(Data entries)
►

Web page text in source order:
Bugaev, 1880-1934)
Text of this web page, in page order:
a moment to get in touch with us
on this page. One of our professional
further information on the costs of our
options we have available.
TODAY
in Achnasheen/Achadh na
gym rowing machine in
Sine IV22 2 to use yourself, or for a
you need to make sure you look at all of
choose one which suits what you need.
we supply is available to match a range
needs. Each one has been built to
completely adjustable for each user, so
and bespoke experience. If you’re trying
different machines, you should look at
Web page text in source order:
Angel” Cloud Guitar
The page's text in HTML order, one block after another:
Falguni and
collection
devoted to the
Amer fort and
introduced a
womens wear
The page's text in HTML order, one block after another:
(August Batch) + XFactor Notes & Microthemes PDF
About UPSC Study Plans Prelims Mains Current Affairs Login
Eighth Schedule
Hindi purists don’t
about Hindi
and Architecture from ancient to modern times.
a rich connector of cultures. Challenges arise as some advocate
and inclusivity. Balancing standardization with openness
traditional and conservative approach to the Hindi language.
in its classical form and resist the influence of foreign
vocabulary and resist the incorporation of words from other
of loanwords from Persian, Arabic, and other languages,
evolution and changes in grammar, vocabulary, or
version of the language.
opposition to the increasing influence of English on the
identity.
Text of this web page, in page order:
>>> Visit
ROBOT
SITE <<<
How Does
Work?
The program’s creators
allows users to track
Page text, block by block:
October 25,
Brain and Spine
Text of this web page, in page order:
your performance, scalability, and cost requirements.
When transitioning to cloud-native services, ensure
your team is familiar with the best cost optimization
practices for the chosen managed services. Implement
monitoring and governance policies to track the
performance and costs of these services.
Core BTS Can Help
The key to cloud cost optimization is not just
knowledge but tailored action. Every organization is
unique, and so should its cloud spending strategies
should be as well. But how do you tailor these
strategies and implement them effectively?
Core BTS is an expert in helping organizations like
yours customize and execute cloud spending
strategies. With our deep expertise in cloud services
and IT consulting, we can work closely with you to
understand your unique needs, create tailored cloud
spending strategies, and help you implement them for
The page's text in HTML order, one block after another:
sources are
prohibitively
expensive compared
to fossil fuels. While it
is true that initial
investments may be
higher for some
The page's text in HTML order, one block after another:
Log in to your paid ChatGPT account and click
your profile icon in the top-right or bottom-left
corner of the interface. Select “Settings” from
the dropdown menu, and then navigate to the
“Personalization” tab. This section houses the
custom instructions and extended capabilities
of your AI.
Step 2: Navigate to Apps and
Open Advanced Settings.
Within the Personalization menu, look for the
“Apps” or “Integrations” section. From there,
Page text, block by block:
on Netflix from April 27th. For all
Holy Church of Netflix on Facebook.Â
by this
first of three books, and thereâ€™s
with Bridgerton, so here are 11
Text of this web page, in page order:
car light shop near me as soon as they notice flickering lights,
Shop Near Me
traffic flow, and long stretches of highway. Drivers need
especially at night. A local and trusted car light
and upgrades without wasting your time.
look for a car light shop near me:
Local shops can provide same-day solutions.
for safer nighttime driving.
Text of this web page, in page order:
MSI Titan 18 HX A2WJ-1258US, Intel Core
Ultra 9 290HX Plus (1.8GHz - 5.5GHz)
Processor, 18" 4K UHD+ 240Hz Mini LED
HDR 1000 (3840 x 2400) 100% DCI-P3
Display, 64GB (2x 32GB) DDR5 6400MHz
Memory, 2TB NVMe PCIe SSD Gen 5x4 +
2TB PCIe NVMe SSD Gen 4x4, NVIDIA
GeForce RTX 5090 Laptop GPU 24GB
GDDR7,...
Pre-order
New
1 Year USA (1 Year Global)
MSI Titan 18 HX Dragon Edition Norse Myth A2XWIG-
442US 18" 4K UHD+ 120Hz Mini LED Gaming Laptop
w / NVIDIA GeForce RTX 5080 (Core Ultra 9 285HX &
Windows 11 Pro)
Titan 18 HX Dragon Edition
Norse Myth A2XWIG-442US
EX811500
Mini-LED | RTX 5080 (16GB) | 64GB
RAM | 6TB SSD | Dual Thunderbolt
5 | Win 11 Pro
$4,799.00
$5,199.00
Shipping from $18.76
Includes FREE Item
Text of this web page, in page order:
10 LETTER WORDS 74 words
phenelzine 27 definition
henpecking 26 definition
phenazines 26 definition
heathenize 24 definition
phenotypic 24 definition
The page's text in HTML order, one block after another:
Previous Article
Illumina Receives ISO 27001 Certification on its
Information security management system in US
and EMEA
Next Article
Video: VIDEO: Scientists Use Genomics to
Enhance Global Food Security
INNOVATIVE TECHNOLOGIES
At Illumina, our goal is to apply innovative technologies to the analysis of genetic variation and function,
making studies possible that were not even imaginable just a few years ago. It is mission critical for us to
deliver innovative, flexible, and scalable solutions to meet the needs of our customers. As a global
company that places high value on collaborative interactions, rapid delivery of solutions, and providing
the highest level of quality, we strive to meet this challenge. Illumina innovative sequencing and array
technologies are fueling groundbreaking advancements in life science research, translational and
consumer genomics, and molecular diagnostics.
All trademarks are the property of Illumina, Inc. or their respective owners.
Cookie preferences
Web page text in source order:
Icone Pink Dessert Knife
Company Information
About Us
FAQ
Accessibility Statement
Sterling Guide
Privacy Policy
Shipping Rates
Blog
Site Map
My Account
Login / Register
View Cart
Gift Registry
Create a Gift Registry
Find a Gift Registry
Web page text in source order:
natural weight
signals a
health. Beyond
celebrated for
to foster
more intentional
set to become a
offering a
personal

◄

• EXERCISE OBJECTIVE: Line by line, transcribe all of the records exactly.

• RESPONSE TO THE TASK:
Web page text in source order:
Bugaev, 1880-1934)
Text of this web page, in page order:
a moment to get in touch with us
on this page. One of our professional
further information on the costs of our
options we have available.
TODAY
in Achnasheen/Achadh na
gym rowing machine in
Sine IV22 2 to use yourself, or for a
you need to make sure you look at all of
choose one which suits what you need.
we supply is available to match a range
needs. Each one has been built to
completely adjustable for each user, so
and bespoke experience. If you’re trying
different machines, you should look at
Web page text in source order:
Angel” Cloud Guitar
The page's text in HTML order, one block after another:
Falguni and
collection
devoted to the
Amer fort and
introduced a
womens wear
The page's text in HTML order, one block after another:
(August Batch) + XFactor Notes & Microthemes PDF
About UPSC Study Plans Prelims Mains Current Affairs Login
Eighth Schedule
Hindi purists don’t
about Hindi
and Architecture from ancient to modern times.
a rich connector of cultures. Challenges arise as some advocate
and inclusivity. Balancing standardization with openness
traditional and conservative approach to the Hindi language.
in its classical form and resist the influence of foreign
vocabulary and resist the incorporation of words from other
of loanwords from Persian, Arabic, and other languages,
evolution and changes in grammar, vocabulary, or
version of the language.
opposition to the increasing influence of English on the
identity.
Text of this web page, in page order:
>>> Visit
ROBOT
SITE <<<
How Does
Work?
The program’s creators
allows users to track
Page text, block by block:
October 25,
Brain and Spine
Text of this web page, in page order:
your performance, scalability, and cost requirements.
When transitioning to cloud-native services, ensure
your team is familiar with the best cost optimization
practices for the chosen managed services. Implement
monitoring and governance policies to track the
performance and costs of these services.
Core BTS Can Help
The key to cloud cost optimization is not just
knowledge but tailored action. Every organization is
unique, and so should its cloud spending strategies
should be as well. But how do you tailor these
strategies and implement them effectively?
Core BTS is an expert in helping organizations like
yours customize and execute cloud spending
strategies. With our deep expertise in cloud services
and IT consulting, we can work closely with you to
understand your unique needs, create tailored cloud
spending strategies, and help you implement them for
The page's text in HTML order, one block after another:
sources are
prohibitively
expensive compared
to fossil fuels. While it
is true that initial
investments may be
higher for some
The page's text in HTML order, one block after another:
Log in to your paid ChatGPT account and click
your profile icon in the top-right or bottom-left
corner of the interface. Select “Settings” from
the dropdown menu, and then navigate to the
“Personalization” tab. This section houses the
custom instructions and extended capabilities
of your AI.
Step 2: Navigate to Apps and
Open Advanced Settings.
Within the Personalization menu, look for the
“Apps” or “Integrations” section. From there,
Page text, block by block:
on Netflix from April 27th. For all
Holy Church of Netflix on Facebook.Â
by this
first of three books, and thereâ€™s
with Bridgerton, so here are 11
Text of this web page, in page order:
car light shop near me as soon as they notice flickering lights,
Shop Near Me
traffic flow, and long stretches of highway. Drivers need
especially at night. A local and trusted car light
and upgrades without wasting your time.
look for a car light shop near me:
Local shops can provide same-day solutions.
for safer nighttime driving.
Text of this web page, in page order:
MSI Titan 18 HX A2WJ-1258US, Intel Core
Ultra 9 290HX Plus (1.8GHz - 5.5GHz)
Processor, 18" 4K UHD+ 240Hz Mini LED
HDR 1000 (3840 x 2400) 100% DCI-P3
Display, 64GB (2x 32GB) DDR5 6400MHz
Memory, 2TB NVMe PCIe SSD Gen 5x4 +
2TB PCIe NVMe SSD Gen 4x4, NVIDIA
GeForce RTX 5090 Laptop GPU 24GB
GDDR7,...
Pre-order
New
1 Year USA (1 Year Global)
MSI Titan 18 HX Dragon Edition Norse Myth A2XWIG-
442US 18" 4K UHD+ 120Hz Mini LED Gaming Laptop
w / NVIDIA GeForce RTX 5080 (Core Ultra 9 285HX &
Windows 11 Pro)
Titan 18 HX Dragon Edition
Norse Myth A2XWIG-442US
EX811500
Mini-LED | RTX 5080 (16GB) | 64GB
RAM | 6TB SSD | Dual Thunderbolt
5 | Win 11 Pro
$4,799.00
$5,199.00
Shipping from $18.76
Includes FREE Item
Text of this web page, in page order:
10 LETTER WORDS 74 words
phenelzine 27 definition
henpecking 26 definition
phenazines 26 definition
heathenize 24 definition
phenotypic 24 definition
The page's text in HTML order, one block after another:
Previous Article
Illumina Receives ISO 27001 Certification on its
Information security management system in US
and EMEA
Next Article
Video: VIDEO: Scientists Use Genomics to
Enhance Global Food Security
INNOVATIVE TECHNOLOGIES
At Illumina, our goal is to apply innovative technologies to the analysis of genetic variation and function,
making studies possible that were not even imaginable just a few years ago. It is mission critical for us to
deliver innovative, flexible, and scalable solutions to meet the needs of our customers. As a global
company that places high value on collaborative interactions, rapid delivery of solutions, and providing
the highest level of quality, we strive to meet this challenge. Illumina innovative sequencing and array
technologies are fueling groundbreaking advancements in life science research, translational and
consumer genomics, and molecular diagnostics.
All trademarks are the property of Illumina, Inc. or their respective owners.
Cookie preferences
Web page text in source order:
Icone Pink Dessert Knife
Company Information
About Us
FAQ
Accessibility Statement
Sterling Guide
Privacy Policy
Shipping Rates
Blog
Site Map
My Account
Login / Register
View Cart
Gift Registry
Create a Gift Registry
Find a Gift Registry
Web page text in source order:
natural weight
signals a
health. Beyond
celebrated for
to foster
more intentional
set to become a
offering a
personal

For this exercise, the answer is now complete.